== Requirement ==
Output each record exactly, excluding pictures.

━━━━━ Material for the task

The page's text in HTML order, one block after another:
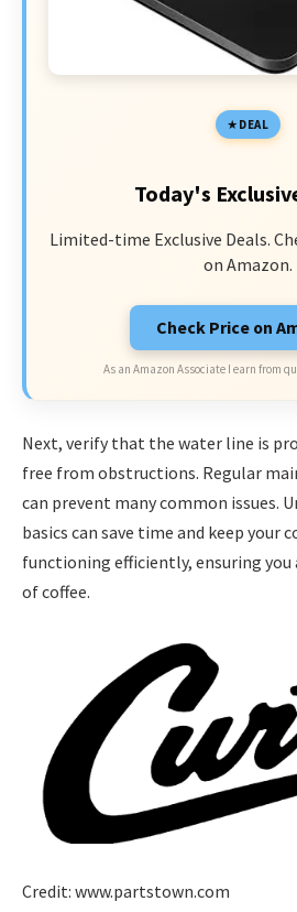
DEAL
Today's
Limited-time Exclusive Deals.
on Amazon.
Check Price on
As an Amazon Associate I earn from
Next, verify that the water line is
free from obstructions. Regular
can prevent many common issues.
basics can save time and keep your
functioning efficiently, ensuring you
of coffee.
Credit: www.partstown.com
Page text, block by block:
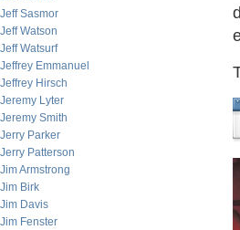
Jeff Sasmor
Jeff Watson
Jeff Watsurf
Jeffrey Emmanuel
Jeffrey Hirsch
Jeremy Lyter
Jeremy Smith
Jerry Parker
Jerry Patterson
Jim Armstrong
Jim Birk
Jim Davis
Jim Fenster
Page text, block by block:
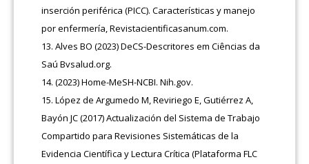
inserción periférica (PICC). Características y manejo
por enfermería, Revistacientificasanum.com.
Alves BO (2023) DeCS-Descritores em Ciências da
Saú Bvsalud.org.
(2023) Home-MeSH-NCBI. Nih.gov.
López de Argumedo M, Reviriego E, Gutiérrez A,
Bayón JC (2017) Actualización del Sistema de Trabajo
Compartido para Revisiones Sistemáticas de la
Evidencia Científica y Lectura Crítica (Plataforma FLC
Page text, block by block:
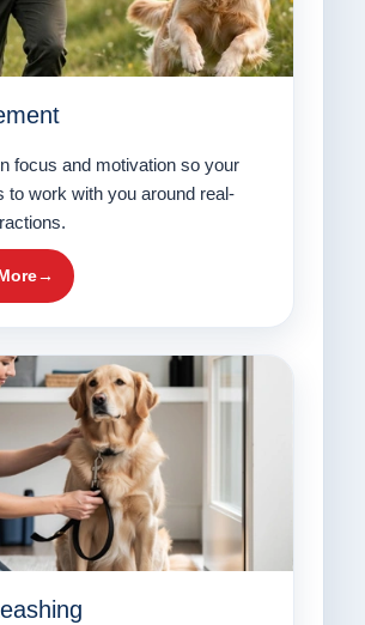
focus and motivation so your
to work with you around real-
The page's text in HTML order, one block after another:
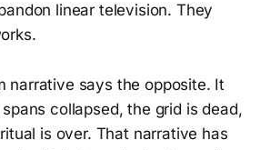
linear television. They
narrative says the opposite. It
collapsed, the grid is dead,
is over. That narrative has
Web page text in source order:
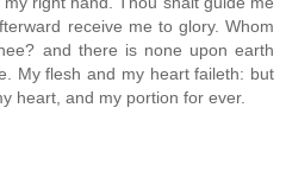
receive me to glory. Whom
and there is none upon earth
My flesh and my heart faileth: but
heart, and my portion for ever.
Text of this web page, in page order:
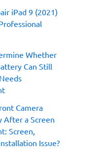
iPad 9 (2021)
Whether
Can Still
Camera
After a Screen
Screen,
Issue?
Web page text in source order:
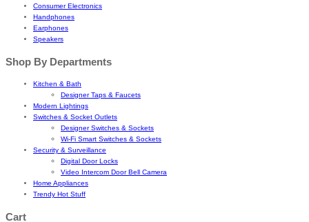
Consumer Electronics
Handphones
Earphones
Speakers
Shop By Departments
Kitchen & Bath
Designer Taps & Faucets
Modern Lightings
Switches & Socket Outlets
Designer Switches & Sockets
Wi-Fi Smart Switches & Sockets
Security & Surveillance
Digital Door Locks
Video Intercom Door Bell Camera
Home Appliances
Trendy Hot Stuff
Cart
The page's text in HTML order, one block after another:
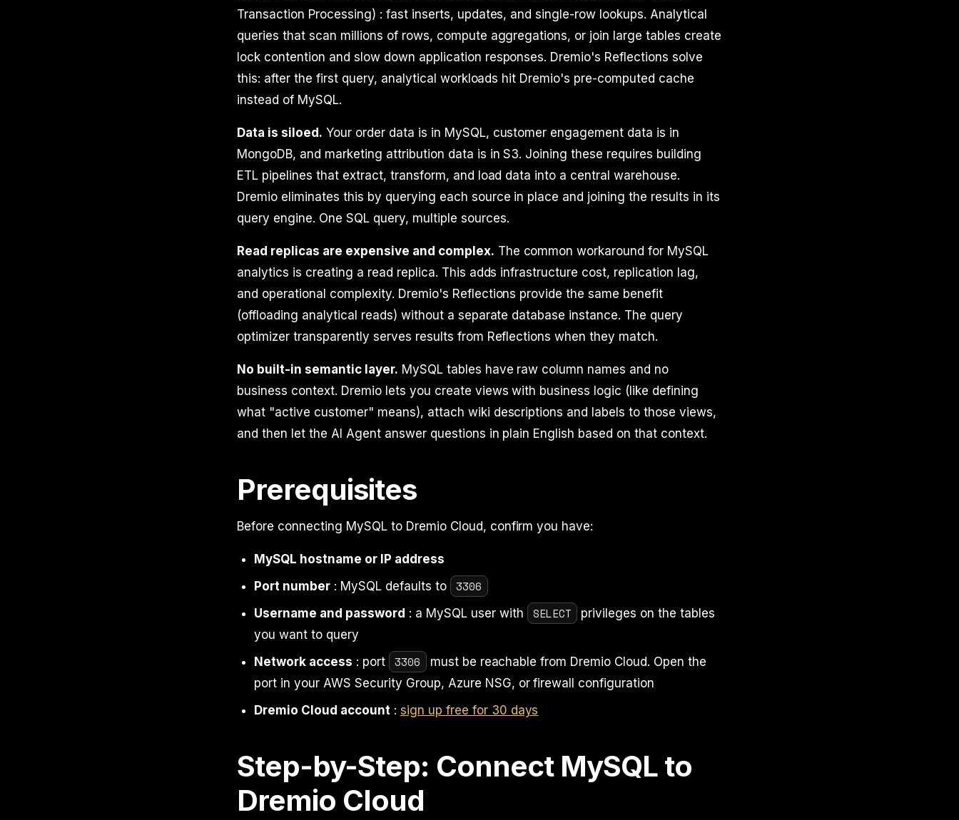
Transaction Processing) : fast inserts, updates, and single-row lookups. Analytical
queries that scan millions of rows, compute aggregations, or join large tables create
lock contention and slow down application responses. Dremio's Reflections solve
this: after the first query, analytical workloads hit Dremio's pre-computed cache
instead of MySQL.
Data is siloed. Your order data is in MySQL, customer engagement data is in
MongoDB, and marketing attribution data is in S3. Joining these requires building
ETL pipelines that extract, transform, and load data into a central warehouse.
Dremio eliminates this by querying each source in place and joining the results in its
query engine. One SQL query, multiple sources.
Read replicas are expensive and complex. The common workaround for MySQL
analytics is creating a read replica. This adds infrastructure cost, replication lag,
and operational complexity. Dremio's Reflections provide the same benefit
(offloading analytical reads) without a separate database instance. The query
optimizer transparently serves results from Reflections when they match.
No built-in semantic layer. MySQL tables have raw column names and no
business context. Dremio lets you create views with business logic (like defining
what "active customer" means), attach wiki descriptions and labels to those views,
and then let the AI Agent answer questions in plain English based on that context.
Prerequisites
Before connecting MySQL to Dremio Cloud, confirm you have:
MySQL hostname or IP address
Port number: MySQL defaults to 3306
Username and password : a MySQL user with SELECT
privileges on the tables
you want to query
Network access : port 3306
must be reachable from Dremio Cloud. Open the
port in your AWS Security Group, Azure NSG, or firewall configuration
Dremio Cloud account: sign up free for 30 days
Step-by-Step: Connect MySQL to
Dremio Cloud
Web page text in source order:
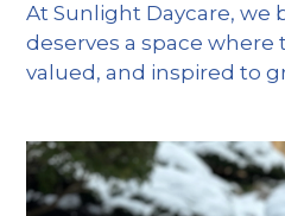
At Sunlight Daycare, we
deserves a space
valued, and inspired to
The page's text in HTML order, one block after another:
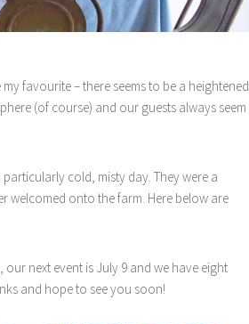
favourite – there seems to be a heightened
(of course) and our guests always seem
cold, misty day. They were a
welcomed onto the farm. Here below are
next event is July 9 and we have eight
and hope to see you soon!
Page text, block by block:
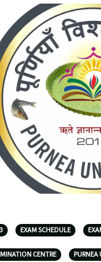
EXAM SCHEDULE
CENTRE PURNEA
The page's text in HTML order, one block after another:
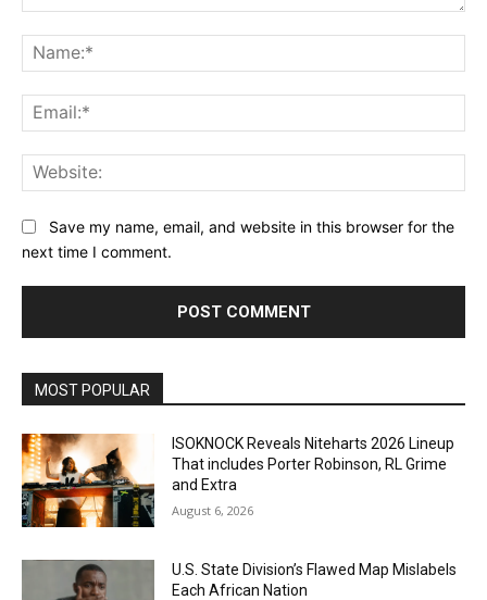
Save my name, email, and website in this browser for the
next time I comment.
MOST POPULAR
ISOKNOCK Reveals Niteharts 2026 Lineup
That includes Porter Robinson, RL Grime
and Extra
August 6, 2026
U.S. State Division’s Flawed Map Mislabels
Each African Nation
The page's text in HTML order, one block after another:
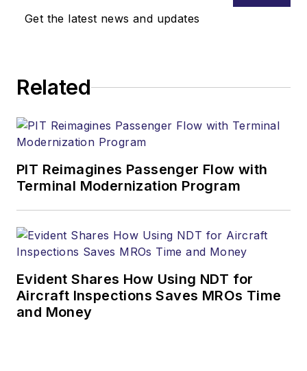
Get the latest news and updates
Related
PIT Reimagines Passenger Flow with
Terminal Modernization Program
Evident Shares How Using NDT for
Aircraft Inspections Saves MROs Time
and Money
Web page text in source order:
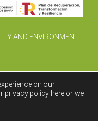
AND ENVIRONMENT
on our
privacy policy here or we
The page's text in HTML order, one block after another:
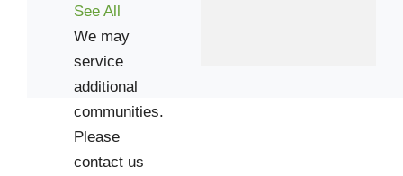
See All
We may
service
additional
communities.
Please
contact us
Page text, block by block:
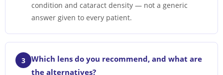
condition and cataract density — not a generic
answer given to every patient.
3
Which lens do you recommend, and what are
the alternatives?
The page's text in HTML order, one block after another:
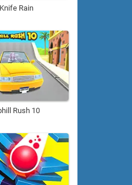
Knife Rain
Rush 10
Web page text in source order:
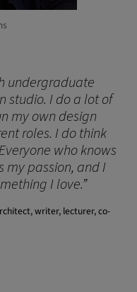
undergraduate
studio. I do a lot of
my own design
roles. I do think
who knows
my passion, and I
I love.”
writer, lecturer, co-
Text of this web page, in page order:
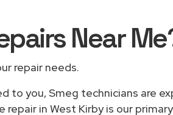
Near Me
repair needs.
to you, Smeg technicians are
in West Kirby is our primary
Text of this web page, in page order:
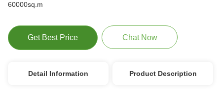
60000sq.m
Get Best Price Chat Now
Detail Information Product Description
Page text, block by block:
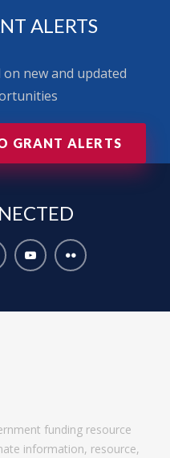
ALERTS
new and updated
GRANT ALERTS
funding resource
information, resource,
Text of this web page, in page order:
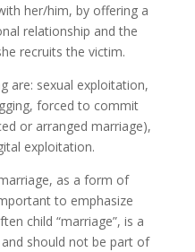
her/him, by offering a
relationship and the
recruits the victim.
are: sexual exploitation,
forced to commit
or arranged marriage),
exploitation.
as a form of
to emphasize
child “marriage”, is a
should not be part of
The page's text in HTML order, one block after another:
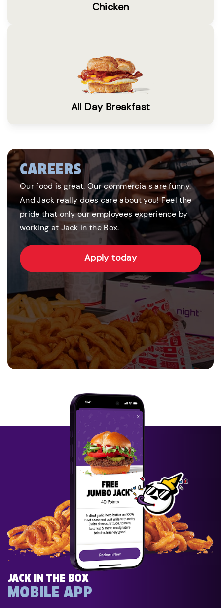
Chicken
All Day Breakfast
CAREERS
Our food is great. Our commercials are funny.
And Jack really does care about you! Feel the
pride that only our employees experience by
working at Jack in the Box.
Apply today
JACK IN THE BOX
MOBILE APP
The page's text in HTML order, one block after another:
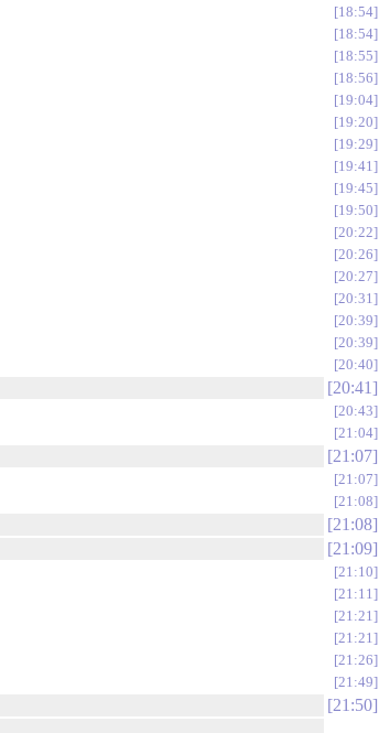
18:54
18:54
18:55
18:56
19:04
19:20
19:29
19:41
19:45
19:50
20:22
20:26
20:27
20:31
20:39
20:39
20:40
20:41
20:43
21:04
21:07
21:07
21:08
21:08
21:09
21:10
21:11
21:21
21:21
21:26
21:49
21:50
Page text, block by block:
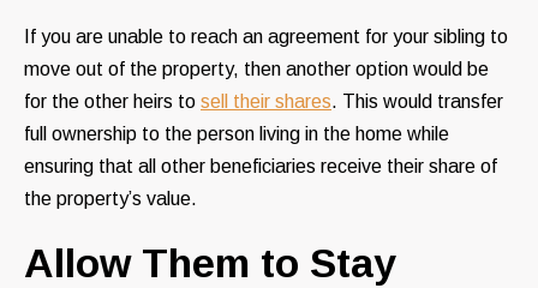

━━━━━━━━━━

== Written solution ==
The page's text in HTML order, one block after another:
DEAL
Today's
Limited-time Exclusive Deals.
on Amazon.
Check Price on
As an Amazon Associate I earn from
Next, verify that the water line is
free from obstructions. Regular
can prevent many common issues.
basics can save time and keep your
functioning efficiently, ensuring you
of coffee.
Credit: www.partstown.com
Page text, block by block:
Jeff Sasmor
Jeff Watson
Jeff Watsurf
Jeffrey Emmanuel
Jeffrey Hirsch
Jeremy Lyter
Jeremy Smith
Jerry Parker
Jerry Patterson
Jim Armstrong
Jim Birk
Jim Davis
Jim Fenster
Page text, block by block:
inserción periférica (PICC). Características y manejo
por enfermería, Revistacientificasanum.com.
Alves BO (2023) DeCS-Descritores em Ciências da
Saú Bvsalud.org.
(2023) Home-MeSH-NCBI. Nih.gov.
López de Argumedo M, Reviriego E, Gutiérrez A,
Bayón JC (2017) Actualización del Sistema de Trabajo
Compartido para Revisiones Sistemáticas de la
Evidencia Científica y Lectura Crítica (Plataforma FLC
Page text, block by block:
focus and motivation so your
to work with you around real-
The page's text in HTML order, one block after another:
linear television. They
narrative says the opposite. It
collapsed, the grid is dead,
is over. That narrative has
Web page text in source order:
receive me to glory. Whom
and there is none upon earth
My flesh and my heart faileth: but
heart, and my portion for ever.
Text of this web page, in page order:
iPad 9 (2021)
Whether
Can Still
Camera
After a Screen
Screen,
Issue?
Web page text in source order:
Consumer Electronics
Handphones
Earphones
Speakers
Shop By Departments
Kitchen & Bath
Designer Taps & Faucets
Modern Lightings
Switches & Socket Outlets
Designer Switches & Sockets
Wi-Fi Smart Switches & Sockets
Security & Surveillance
Digital Door Locks
Video Intercom Door Bell Camera
Home Appliances
Trendy Hot Stuff
Cart
The page's text in HTML order, one block after another:
Transaction Processing) : fast inserts, updates, and single-row lookups. Analytical
queries that scan millions of rows, compute aggregations, or join large tables create
lock contention and slow down application responses. Dremio's Reflections solve
this: after the first query, analytical workloads hit Dremio's pre-computed cache
instead of MySQL.
Data is siloed. Your order data is in MySQL, customer engagement data is in
MongoDB, and marketing attribution data is in S3. Joining these requires building
ETL pipelines that extract, transform, and load data into a central warehouse.
Dremio eliminates this by querying each source in place and joining the results in its
query engine. One SQL query, multiple sources.
Read replicas are expensive and complex. The common workaround for MySQL
analytics is creating a read replica. This adds infrastructure cost, replication lag,
and operational complexity. Dremio's Reflections provide the same benefit
(offloading analytical reads) without a separate database instance. The query
optimizer transparently serves results from Reflections when they match.
No built-in semantic layer. MySQL tables have raw column names and no
business context. Dremio lets you create views with business logic (like defining
what "active customer" means), attach wiki descriptions and labels to those views,
and then let the AI Agent answer questions in plain English based on that context.
Prerequisites
Before connecting MySQL to Dremio Cloud, confirm you have:
MySQL hostname or IP address
Port number: MySQL defaults to 3306
Username and password : a MySQL user with SELECT
privileges on the tables
you want to query
Network access : port 3306
must be reachable from Dremio Cloud. Open the
port in your AWS Security Group, Azure NSG, or firewall configuration
Dremio Cloud account: sign up free for 30 days
Step-by-Step: Connect MySQL to
Dremio Cloud
Web page text in source order:
At Sunlight Daycare, we
deserves a space
valued, and inspired to
The page's text in HTML order, one block after another:
favourite – there seems to be a heightened
(of course) and our guests always seem
cold, misty day. They were a
welcomed onto the farm. Here below are
next event is July 9 and we have eight
and hope to see you soon!
Page text, block by block:
EXAM SCHEDULE
CENTRE PURNEA
The page's text in HTML order, one block after another:
Save my name, email, and website in this browser for the
next time I comment.
MOST POPULAR
ISOKNOCK Reveals Niteharts 2026 Lineup
That includes Porter Robinson, RL Grime
and Extra
August 6, 2026
U.S. State Division’s Flawed Map Mislabels
Each African Nation
The page's text in HTML order, one block after another:
Get the latest news and updates
Related
PIT Reimagines Passenger Flow with
Terminal Modernization Program
Evident Shares How Using NDT for
Aircraft Inspections Saves MROs Time
and Money
Web page text in source order:
AND ENVIRONMENT
on our
privacy policy here or we
The page's text in HTML order, one block after another:
See All
We may
service
additional
communities.
Please
contact us
Page text, block by block:
condition and cataract density — not a generic
answer given to every patient.
3
Which lens do you recommend, and what are
the alternatives?
The page's text in HTML order, one block after another:
Knife Rain
Rush 10
Web page text in source order:
undergraduate
studio. I do a lot of
my own design
roles. I do think
who knows
my passion, and I
I love.”
writer, lecturer, co-
Text of this web page, in page order:
Near Me
repair needs.
to you, Smeg technicians are
in West Kirby is our primary
Text of this web page, in page order:
60000sq.m
Get Best Price Chat Now
Detail Information Product Description
Page text, block by block:
ALERTS
new and updated
GRANT ALERTS
funding resource
information, resource,
Text of this web page, in page order:
her/him, by offering a
relationship and the
recruits the victim.
are: sexual exploitation,
forced to commit
or arranged marriage),
exploitation.
as a form of
to emphasize
child “marriage”, is a
should not be part of
The page's text in HTML order, one block after another:
Chicken
All Day Breakfast
CAREERS
Our food is great. Our commercials are funny.
And Jack really does care about you! Feel the
pride that only our employees experience by
working at Jack in the Box.
Apply today
JACK IN THE BOX
MOBILE APP
The page's text in HTML order, one block after another:
18:54
18:54
18:55
18:56
19:04
19:20
19:29
19:41
19:45
19:50
20:22
20:26
20:27
20:31
20:39
20:39
20:40
20:41
20:43
21:04
21:07
21:07
21:08
21:08
21:09
21:10
21:11
21:21
21:21
21:26
21:49
21:50
Page text, block by block:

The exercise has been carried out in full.